9. - Con il nono motivo viene dedotta la violazione e falsa applicazione, ex articolo 360 numero 3 c.p.c., della legge numero 335/95, articolo 3 comma 20, in correlazione con: gli articoli 2697 c.c., decreto legislativo numero 276/2003, art. 102 c.p.c., art. 2943 comma 3 c.c., art. 24 Costituzione. Necessità di redazione di appositi verbali da notificare sia ai soggetti asseritamente violatori di norme imperative in materia di somministrazione di lavoro. Rivenienza di differenziali contributivi da operazioni (ri)qualificatorie di rapporti di lavoro e di attribuzione della relativa titolarità in capo soggetti diversi da quelli formali. Preclusione artificiosa ed iniqua dell'accesso alla prova del pagamento del debito da parte del terzo (cooperativa il Picchio Lavoratore ed altri). Mancata integrazione del contraddittorio. Violazione del principio in materia assolutoria del ne bis in idem. Violazione del principio costituzionale del diritto alla difesa violazione del principio di prossimità della prova. Violazione del principio di parità delle armi del processo civile nonché: omessa insufficiente contraddittoria motivazione circa un fatto controverso decisivo per il giudizio con riferimento all'articolo 360 numero 5 c.p.c.

A contenuto della doglianza il ricorrente ha dedotto la violazione del contraddittorio per non essere stata accolta la propria istanza di integrazione con la società cooperativa il P.L. a r.l.; e che con ogni probabilità i due soggetti protagonisti della controversia avessero pagato due volte la stessa partita, senza essersi mai visti notificare alcun verbale ai sensi dell'art. 3, comma 20 della I. 335/1995.

Il motivo è inammissibile posto che il ricorrente deduce una pluralità di questioni di merito che risultano contraddistinte da assoluta novità rispetto a quanto emerge dalla sentenza impugnata e che pertanto non sono deducibili per la prima nel ricorso per cassazione.

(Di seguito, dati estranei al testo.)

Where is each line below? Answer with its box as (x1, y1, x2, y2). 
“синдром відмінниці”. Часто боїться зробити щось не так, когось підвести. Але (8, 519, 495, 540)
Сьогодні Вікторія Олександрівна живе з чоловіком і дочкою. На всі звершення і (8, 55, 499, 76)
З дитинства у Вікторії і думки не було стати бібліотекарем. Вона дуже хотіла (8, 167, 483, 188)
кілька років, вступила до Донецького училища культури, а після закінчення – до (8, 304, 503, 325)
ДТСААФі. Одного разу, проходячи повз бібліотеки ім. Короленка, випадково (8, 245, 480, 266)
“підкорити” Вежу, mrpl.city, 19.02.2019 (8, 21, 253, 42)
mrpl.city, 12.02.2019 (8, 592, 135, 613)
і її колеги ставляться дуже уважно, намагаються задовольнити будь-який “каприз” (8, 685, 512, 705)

Inoltre, quanto alla questione di nullità insanabile della cartella per omessa notifica del verbale di accertamento, la stessa doglianza era stata disattesa nella sentenza impugnata perché ritenuta assorbita per tardiva notifica dell'opposizione; e la medesima statuizione non risulta oggetto di uno specifico motivo di censura.

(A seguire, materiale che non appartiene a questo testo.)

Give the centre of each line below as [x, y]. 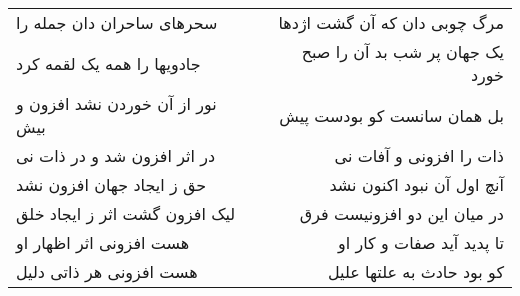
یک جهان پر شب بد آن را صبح [402, 51]
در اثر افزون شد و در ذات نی [116, 155]
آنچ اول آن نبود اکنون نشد [416, 184]
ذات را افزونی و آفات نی [419, 155]
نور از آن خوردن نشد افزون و [116, 103]
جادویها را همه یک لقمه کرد [108, 63]
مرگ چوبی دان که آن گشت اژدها [391, 22]
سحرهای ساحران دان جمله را [117, 22]

10. In conclusione, la sentenza impugnata si sottrae alle censure esposte nei motivi di ricorso il quale va pertanto rigettato. Le spese del giudizio seguono la soccombenza come da dispositivo.

 

P.Q.M.

 

Rigetta il ricorso e condanna la ricorrente al pagamento delle spese processuali liquidate in complessive € 7200 di cui € 7000 per compensi professionali, oltre al 15% di spese generali ed accessori di legge.